O promotor de Justiça Juliano de Barros Araújo, titular da 15ª Promotoria da capital, confirmou a informação ao Jornal Opção, ressaltando que a SET respondeu positivamente aos pareceres técnicos que embasaram a recomendação.
“A PGM solicitou mais prazo, mas apresentou a resposta da SET, que informou que pretende acatar os pareceres técnicos que basearam a recomendação (não vai ter projeto em áreas verdes) e que somente fará uma intervenção de uma rotatória próximo ao Parque Sabiá, na própria rua.
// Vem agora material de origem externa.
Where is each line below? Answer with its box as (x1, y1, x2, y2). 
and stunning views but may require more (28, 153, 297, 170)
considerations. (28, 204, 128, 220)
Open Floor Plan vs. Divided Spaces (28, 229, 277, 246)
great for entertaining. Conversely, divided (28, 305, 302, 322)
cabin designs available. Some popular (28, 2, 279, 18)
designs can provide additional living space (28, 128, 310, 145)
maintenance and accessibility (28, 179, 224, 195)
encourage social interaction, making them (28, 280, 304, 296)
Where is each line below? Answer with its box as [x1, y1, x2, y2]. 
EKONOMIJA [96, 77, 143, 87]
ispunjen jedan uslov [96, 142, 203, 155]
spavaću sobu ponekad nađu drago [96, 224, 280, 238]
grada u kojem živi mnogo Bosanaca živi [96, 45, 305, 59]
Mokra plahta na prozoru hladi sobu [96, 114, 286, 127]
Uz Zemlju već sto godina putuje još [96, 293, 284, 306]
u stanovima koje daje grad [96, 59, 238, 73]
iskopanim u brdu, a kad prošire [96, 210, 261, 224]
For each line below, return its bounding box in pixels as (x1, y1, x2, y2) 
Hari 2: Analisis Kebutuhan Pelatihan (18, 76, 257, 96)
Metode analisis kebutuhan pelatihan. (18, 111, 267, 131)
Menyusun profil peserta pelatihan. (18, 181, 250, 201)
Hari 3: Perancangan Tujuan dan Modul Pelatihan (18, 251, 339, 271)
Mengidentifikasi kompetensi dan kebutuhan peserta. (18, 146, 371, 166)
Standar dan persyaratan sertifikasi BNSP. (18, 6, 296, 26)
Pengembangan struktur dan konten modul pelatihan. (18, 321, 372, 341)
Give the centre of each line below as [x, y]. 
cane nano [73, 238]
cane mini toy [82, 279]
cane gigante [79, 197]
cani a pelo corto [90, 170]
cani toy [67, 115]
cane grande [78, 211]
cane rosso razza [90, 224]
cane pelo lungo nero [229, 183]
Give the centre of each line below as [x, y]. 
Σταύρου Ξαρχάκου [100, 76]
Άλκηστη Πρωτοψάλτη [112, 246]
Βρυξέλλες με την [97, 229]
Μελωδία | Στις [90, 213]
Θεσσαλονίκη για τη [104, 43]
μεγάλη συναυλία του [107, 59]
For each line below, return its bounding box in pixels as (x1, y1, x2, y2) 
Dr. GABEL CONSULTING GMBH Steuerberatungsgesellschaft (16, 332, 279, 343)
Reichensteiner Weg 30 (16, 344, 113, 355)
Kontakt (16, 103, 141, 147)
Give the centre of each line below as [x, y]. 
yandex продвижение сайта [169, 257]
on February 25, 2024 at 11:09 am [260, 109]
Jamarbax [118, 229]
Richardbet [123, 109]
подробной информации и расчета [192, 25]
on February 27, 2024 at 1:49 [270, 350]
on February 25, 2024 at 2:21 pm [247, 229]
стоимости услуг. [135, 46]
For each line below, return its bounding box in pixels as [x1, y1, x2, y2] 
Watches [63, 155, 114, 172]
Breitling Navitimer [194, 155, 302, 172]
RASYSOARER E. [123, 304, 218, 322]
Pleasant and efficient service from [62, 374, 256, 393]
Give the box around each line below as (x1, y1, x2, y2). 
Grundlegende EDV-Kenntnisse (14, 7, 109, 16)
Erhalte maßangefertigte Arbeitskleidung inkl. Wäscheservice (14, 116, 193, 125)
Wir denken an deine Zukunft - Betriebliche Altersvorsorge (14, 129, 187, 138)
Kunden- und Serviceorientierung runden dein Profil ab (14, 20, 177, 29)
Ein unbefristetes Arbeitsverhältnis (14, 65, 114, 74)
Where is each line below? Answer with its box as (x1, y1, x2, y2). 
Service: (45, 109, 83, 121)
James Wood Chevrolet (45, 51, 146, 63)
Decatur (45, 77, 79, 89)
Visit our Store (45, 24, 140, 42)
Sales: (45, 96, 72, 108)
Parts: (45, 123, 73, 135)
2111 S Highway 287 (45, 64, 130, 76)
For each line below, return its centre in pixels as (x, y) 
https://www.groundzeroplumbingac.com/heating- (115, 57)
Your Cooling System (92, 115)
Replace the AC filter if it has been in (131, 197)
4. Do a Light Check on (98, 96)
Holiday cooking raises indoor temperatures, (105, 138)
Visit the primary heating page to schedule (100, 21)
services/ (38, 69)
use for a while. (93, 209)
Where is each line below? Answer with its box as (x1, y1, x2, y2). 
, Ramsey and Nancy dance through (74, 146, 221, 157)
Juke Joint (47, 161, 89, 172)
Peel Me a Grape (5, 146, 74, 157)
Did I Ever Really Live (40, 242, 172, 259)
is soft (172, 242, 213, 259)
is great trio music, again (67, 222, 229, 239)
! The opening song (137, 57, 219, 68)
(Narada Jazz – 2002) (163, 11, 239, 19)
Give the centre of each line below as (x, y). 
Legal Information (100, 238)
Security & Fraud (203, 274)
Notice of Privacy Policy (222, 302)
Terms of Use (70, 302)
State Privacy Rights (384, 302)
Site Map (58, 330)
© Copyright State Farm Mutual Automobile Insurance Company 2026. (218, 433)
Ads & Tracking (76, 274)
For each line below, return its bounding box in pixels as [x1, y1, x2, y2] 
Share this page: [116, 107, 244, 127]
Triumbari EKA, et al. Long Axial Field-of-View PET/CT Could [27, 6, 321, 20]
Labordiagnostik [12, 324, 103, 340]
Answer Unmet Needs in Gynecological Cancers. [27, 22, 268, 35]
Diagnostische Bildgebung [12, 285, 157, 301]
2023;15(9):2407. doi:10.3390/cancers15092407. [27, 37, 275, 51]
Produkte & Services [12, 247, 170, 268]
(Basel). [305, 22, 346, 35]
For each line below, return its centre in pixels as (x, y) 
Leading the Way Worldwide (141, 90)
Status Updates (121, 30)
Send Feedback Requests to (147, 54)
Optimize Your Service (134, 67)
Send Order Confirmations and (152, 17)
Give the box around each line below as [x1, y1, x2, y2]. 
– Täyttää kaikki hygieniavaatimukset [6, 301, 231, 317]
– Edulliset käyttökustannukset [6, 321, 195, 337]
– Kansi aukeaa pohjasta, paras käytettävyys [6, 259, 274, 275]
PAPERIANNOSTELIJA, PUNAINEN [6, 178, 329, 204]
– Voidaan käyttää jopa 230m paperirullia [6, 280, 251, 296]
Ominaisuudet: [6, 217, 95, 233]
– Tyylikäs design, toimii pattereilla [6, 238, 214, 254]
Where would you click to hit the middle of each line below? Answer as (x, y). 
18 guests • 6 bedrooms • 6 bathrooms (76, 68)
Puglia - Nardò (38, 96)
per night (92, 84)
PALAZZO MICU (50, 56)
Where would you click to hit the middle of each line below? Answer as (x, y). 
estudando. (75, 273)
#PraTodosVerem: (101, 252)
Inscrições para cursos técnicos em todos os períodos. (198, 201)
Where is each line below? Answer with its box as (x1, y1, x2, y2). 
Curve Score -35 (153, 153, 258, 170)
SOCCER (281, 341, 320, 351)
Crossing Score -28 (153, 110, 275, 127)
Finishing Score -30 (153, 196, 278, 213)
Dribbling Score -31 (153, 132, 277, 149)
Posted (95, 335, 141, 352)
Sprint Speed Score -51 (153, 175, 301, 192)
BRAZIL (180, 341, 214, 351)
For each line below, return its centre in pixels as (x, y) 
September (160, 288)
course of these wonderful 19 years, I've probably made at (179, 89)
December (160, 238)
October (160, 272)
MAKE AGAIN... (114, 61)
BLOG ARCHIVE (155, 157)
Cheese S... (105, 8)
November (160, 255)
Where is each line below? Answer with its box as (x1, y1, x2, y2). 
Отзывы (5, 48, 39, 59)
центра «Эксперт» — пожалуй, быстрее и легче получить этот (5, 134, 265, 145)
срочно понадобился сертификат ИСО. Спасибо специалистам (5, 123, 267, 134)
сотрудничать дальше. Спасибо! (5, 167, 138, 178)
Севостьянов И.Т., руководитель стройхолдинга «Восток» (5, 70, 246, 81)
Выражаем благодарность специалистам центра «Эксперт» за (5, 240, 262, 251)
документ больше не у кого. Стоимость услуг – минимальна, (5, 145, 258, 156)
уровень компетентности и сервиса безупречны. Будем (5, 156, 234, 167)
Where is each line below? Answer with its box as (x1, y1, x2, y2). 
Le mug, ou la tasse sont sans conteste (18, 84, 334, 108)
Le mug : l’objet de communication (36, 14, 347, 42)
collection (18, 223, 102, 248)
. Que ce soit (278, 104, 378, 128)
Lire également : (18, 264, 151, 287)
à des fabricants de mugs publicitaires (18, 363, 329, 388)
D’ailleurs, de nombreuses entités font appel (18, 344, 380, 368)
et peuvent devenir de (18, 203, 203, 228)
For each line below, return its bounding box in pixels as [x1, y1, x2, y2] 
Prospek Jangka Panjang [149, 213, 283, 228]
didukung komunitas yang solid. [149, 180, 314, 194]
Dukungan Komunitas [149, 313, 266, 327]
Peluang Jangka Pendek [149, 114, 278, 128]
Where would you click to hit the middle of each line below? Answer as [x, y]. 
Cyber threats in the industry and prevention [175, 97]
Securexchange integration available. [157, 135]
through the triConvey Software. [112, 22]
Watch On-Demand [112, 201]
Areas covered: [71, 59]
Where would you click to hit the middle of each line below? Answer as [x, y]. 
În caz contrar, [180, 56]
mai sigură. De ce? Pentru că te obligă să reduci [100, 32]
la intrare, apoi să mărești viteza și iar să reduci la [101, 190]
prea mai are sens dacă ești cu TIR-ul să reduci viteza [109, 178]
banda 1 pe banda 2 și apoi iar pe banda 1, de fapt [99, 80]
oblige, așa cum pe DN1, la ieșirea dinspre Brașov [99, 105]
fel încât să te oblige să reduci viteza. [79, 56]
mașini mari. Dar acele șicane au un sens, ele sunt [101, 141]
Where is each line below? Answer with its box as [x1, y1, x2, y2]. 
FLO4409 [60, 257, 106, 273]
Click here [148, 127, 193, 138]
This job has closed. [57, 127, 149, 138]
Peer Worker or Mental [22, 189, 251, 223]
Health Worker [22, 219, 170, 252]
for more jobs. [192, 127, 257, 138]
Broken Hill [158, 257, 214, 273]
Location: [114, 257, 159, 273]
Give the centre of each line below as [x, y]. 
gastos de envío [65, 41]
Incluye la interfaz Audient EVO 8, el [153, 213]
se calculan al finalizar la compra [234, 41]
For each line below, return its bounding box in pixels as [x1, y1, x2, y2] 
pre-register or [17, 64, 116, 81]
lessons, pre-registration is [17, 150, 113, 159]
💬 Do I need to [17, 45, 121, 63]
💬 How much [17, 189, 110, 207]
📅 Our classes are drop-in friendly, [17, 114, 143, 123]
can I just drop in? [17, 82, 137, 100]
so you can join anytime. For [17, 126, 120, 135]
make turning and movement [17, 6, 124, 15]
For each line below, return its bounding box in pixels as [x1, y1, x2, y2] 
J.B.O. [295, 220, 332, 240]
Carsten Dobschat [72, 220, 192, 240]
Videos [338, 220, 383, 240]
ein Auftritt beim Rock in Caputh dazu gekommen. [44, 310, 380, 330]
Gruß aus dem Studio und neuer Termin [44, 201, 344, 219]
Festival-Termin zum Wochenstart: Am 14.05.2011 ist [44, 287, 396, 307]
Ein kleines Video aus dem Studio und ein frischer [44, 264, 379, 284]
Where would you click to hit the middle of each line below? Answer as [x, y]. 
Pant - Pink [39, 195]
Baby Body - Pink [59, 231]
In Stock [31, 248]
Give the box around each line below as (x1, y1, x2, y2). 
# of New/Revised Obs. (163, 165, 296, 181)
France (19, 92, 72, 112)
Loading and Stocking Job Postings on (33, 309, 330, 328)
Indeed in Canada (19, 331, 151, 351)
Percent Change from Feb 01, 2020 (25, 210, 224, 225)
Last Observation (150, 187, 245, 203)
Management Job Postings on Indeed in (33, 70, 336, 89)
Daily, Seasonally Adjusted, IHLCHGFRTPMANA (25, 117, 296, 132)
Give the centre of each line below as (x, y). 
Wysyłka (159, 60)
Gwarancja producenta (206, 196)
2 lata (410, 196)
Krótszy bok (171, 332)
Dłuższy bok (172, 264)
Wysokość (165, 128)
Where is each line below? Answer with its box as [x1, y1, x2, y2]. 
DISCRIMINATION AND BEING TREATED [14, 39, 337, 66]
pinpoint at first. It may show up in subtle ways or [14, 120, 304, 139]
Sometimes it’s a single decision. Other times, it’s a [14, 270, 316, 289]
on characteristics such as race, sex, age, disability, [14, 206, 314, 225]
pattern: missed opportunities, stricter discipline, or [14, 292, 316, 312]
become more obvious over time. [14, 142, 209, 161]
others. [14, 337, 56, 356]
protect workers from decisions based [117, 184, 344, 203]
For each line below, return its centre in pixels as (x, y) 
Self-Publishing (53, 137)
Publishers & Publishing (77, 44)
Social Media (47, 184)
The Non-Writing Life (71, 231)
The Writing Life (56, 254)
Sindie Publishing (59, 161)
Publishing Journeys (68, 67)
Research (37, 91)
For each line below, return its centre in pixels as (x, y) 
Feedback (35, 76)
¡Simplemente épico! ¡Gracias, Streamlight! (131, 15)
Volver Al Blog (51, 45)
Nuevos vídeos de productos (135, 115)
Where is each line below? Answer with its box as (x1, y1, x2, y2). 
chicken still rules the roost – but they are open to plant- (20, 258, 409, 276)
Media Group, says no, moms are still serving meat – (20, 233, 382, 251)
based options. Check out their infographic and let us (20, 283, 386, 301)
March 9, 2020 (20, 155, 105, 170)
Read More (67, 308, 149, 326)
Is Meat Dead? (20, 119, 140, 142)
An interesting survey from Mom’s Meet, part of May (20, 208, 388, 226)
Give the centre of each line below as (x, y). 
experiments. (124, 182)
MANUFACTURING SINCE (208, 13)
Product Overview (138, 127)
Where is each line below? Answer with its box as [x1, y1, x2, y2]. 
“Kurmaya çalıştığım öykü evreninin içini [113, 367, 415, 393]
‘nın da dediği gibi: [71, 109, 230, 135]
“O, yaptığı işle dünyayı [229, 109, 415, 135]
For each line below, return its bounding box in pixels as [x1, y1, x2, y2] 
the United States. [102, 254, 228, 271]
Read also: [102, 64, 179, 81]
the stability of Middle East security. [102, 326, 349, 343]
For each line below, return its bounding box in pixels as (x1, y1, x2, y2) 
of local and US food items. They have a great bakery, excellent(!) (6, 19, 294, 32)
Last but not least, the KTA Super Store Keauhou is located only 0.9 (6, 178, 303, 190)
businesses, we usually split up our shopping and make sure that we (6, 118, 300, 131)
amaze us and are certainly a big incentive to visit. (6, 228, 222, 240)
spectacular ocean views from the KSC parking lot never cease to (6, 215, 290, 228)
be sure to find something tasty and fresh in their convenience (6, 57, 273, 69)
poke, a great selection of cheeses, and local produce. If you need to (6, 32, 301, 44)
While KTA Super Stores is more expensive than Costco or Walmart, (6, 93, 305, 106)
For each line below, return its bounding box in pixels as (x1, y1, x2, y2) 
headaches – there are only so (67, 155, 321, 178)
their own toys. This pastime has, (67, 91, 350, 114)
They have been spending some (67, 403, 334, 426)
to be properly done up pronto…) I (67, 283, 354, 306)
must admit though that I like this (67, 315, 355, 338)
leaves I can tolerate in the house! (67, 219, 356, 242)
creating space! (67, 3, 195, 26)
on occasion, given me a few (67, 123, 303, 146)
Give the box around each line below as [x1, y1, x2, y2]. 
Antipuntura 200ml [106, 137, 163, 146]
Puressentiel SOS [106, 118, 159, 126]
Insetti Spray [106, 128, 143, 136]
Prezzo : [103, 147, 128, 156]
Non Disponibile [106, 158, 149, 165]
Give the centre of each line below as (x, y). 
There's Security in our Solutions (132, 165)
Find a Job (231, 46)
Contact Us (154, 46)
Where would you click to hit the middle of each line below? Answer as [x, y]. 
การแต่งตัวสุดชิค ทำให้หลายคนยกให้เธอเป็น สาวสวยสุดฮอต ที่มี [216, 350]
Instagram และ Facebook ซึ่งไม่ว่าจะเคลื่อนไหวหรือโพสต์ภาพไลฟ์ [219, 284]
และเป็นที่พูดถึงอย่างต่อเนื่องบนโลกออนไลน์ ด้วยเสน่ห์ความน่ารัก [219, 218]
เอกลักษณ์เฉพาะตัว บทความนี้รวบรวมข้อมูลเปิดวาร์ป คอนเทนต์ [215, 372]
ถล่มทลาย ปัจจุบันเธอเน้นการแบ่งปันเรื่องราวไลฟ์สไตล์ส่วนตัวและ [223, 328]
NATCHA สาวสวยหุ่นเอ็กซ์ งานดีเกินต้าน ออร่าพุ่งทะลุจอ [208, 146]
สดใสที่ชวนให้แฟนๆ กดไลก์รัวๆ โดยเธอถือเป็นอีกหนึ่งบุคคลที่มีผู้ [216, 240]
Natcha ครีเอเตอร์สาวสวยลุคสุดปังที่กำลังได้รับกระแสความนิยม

A SET enviou a mesma resposta”, declarou o promotor.
O que motivou a medida do MPGO?
Tudo começou no dia 15 de abril, quando o órgão instaurou o Procedimento Preparatório nº 202500681558. Na ocasião, moradoras e moradores denunciaram um projeto de reurbanização da Prefeitura de Goiânia que previa a remoção de gramados e árvores antigas, a supressão de um playground e a transformação de jardins frontais em áreas pavimentadas.
Diante disso, o promotor Juliano de Barros Araújo enviou recomendações ao prefeito Sandro Mabel e aos secretários Francisco Elísio Lacerda (Infraestrutura Urbana) e Francisco Tarcísio Ribeiro de Abreu (Engenharia de Trânsito), pedindo que o Município se abstivesse de qualquer intervenção que eliminasse áreas verdes, canteiros centrais ou espaços de lazer no setor, especialmente no trecho da Avenida Flamboyant entre a Praça das Mangueiras e a Alameda dos Rouxinóis.
As recomendações, vale ressaltar, foram baseadas em pareceres técnicos dos próprios órgãos municipais e do Conselho de Arquitetura e Urbanismo de Goiás (CAU-GO), os quais demonstraram os impactos negativos do projeto original sobre o caráter residencial do bairro e o convívio cotidiano de crianças, adultos e animais de estimação.